[Data entries]
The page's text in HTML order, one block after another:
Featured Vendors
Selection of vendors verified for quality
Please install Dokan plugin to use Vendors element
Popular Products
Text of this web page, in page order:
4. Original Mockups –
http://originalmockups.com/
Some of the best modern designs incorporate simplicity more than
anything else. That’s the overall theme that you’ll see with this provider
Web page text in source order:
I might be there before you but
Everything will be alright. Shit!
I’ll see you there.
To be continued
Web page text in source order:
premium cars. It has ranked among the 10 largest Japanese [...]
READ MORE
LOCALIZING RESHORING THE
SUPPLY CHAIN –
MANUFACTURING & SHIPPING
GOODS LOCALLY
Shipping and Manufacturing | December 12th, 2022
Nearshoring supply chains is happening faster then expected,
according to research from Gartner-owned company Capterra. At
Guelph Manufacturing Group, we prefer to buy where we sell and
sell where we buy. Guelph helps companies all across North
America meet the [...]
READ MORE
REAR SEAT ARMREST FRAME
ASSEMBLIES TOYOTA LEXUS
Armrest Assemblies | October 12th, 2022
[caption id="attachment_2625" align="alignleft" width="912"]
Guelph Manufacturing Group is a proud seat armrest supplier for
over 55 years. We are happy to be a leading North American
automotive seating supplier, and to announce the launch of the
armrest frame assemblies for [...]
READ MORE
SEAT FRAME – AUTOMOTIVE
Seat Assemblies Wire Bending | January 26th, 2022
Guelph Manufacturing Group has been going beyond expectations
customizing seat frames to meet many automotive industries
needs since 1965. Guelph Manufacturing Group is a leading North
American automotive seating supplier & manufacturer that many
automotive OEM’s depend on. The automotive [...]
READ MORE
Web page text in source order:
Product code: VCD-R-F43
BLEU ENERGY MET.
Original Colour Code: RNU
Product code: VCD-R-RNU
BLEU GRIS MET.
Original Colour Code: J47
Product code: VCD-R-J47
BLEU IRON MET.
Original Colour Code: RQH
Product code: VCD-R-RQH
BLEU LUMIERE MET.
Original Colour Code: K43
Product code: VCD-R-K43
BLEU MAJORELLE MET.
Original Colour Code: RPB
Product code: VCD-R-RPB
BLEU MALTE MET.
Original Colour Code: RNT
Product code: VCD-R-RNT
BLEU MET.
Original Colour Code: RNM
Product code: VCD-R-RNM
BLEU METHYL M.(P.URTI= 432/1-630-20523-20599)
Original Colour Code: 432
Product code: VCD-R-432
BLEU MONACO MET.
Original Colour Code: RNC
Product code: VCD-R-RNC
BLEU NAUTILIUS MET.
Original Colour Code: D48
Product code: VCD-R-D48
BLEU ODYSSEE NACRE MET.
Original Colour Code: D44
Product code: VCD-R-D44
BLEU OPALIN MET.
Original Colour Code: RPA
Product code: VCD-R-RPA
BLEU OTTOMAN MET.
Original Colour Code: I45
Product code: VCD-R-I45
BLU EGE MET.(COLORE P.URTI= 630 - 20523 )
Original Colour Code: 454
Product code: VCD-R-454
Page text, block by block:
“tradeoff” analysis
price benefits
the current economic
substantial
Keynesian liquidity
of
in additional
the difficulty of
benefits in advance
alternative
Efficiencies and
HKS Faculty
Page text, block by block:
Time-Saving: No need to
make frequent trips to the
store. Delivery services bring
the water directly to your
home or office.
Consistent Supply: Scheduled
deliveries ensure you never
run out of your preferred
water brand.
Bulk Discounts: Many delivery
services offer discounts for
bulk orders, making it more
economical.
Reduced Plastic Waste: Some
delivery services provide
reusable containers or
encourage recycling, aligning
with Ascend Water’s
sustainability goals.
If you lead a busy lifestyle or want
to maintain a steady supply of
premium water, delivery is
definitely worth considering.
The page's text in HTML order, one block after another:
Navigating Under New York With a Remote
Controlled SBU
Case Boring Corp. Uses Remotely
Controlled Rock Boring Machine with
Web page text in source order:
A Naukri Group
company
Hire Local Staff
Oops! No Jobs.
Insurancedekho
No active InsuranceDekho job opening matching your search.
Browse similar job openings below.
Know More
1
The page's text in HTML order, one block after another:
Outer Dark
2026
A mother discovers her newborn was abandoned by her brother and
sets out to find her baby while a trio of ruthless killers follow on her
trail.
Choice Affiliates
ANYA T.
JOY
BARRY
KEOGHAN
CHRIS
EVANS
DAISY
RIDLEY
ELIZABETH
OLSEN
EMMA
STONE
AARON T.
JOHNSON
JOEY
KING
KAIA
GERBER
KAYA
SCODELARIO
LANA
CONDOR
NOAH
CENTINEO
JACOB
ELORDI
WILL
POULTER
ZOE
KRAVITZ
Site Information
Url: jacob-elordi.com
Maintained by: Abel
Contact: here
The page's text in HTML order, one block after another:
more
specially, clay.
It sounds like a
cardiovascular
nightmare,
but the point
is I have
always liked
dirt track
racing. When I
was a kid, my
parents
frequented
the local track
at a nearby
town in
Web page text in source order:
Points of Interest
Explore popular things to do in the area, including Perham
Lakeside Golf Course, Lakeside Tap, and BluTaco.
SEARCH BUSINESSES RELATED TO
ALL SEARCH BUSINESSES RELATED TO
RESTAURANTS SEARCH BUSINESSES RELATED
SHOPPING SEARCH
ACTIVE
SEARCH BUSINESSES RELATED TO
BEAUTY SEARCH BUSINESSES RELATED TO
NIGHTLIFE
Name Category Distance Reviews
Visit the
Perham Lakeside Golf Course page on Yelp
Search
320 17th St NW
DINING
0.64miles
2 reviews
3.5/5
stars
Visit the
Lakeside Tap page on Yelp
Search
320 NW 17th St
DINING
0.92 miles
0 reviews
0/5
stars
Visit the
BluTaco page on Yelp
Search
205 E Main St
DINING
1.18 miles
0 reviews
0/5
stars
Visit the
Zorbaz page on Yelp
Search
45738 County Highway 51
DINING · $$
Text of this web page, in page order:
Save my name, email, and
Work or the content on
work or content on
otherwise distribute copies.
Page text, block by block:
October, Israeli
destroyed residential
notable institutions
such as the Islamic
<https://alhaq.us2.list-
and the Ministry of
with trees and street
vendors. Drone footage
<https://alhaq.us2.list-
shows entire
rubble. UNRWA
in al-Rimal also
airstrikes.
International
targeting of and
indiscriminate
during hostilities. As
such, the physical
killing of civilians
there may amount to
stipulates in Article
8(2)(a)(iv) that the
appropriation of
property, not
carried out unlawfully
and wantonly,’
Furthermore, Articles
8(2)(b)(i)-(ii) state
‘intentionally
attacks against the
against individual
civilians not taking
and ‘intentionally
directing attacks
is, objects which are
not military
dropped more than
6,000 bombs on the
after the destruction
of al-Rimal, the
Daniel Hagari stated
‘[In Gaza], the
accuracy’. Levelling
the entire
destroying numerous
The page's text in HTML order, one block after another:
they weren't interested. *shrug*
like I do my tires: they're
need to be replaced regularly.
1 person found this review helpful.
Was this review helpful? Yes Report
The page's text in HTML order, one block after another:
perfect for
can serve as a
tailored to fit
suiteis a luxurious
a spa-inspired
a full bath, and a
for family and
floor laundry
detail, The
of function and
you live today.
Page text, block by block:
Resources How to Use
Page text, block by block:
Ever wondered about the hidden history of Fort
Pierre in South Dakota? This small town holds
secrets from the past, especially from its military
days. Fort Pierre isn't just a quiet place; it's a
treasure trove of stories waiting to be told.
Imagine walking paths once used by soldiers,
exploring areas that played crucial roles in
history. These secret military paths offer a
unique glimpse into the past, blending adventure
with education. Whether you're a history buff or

_What is needed_
Determine the number of lines in the records that include the string "Yelp", and respond with that number only.

_Task solution_
4